## INPUT DATA

▶

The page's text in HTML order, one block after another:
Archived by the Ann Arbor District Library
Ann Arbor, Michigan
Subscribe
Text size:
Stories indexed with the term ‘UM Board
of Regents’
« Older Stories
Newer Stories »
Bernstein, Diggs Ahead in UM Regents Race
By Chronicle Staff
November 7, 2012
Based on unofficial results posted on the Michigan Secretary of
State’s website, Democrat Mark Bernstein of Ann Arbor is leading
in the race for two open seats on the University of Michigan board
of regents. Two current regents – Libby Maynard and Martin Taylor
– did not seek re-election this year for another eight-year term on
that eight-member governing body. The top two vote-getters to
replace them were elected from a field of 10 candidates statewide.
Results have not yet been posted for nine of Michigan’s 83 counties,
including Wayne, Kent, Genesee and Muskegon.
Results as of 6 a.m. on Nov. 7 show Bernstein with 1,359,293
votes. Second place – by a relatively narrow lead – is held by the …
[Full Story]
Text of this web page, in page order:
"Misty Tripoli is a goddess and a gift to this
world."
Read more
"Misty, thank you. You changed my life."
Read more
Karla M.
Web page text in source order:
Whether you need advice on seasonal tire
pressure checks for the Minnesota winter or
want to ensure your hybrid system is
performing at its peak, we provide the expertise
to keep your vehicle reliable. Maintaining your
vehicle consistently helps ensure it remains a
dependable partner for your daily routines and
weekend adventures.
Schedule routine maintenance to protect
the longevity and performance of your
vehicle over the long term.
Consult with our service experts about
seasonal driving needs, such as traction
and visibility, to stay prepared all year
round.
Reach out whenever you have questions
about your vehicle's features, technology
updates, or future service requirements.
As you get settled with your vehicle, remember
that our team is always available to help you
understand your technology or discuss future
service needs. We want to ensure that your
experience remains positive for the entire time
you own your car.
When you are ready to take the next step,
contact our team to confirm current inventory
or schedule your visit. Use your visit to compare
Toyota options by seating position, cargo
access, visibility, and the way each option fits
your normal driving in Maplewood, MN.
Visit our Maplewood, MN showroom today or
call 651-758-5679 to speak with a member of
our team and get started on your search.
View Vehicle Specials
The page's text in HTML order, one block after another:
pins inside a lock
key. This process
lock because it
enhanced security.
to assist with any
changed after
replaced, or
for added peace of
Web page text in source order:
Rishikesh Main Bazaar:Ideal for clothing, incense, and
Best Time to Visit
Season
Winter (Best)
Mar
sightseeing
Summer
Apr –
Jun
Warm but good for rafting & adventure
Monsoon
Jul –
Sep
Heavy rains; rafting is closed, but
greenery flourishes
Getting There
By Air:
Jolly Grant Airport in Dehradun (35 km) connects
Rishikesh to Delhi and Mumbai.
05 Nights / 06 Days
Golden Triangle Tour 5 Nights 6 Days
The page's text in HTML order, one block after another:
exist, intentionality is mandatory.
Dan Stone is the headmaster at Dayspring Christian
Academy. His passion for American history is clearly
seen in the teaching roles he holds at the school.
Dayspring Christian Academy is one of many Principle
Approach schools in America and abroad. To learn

◀

## WHAT IS REQUIRED
Tell how many lines in the entries contain the string "future", and give nothing beyond the number.

## FINAL ANSWER
2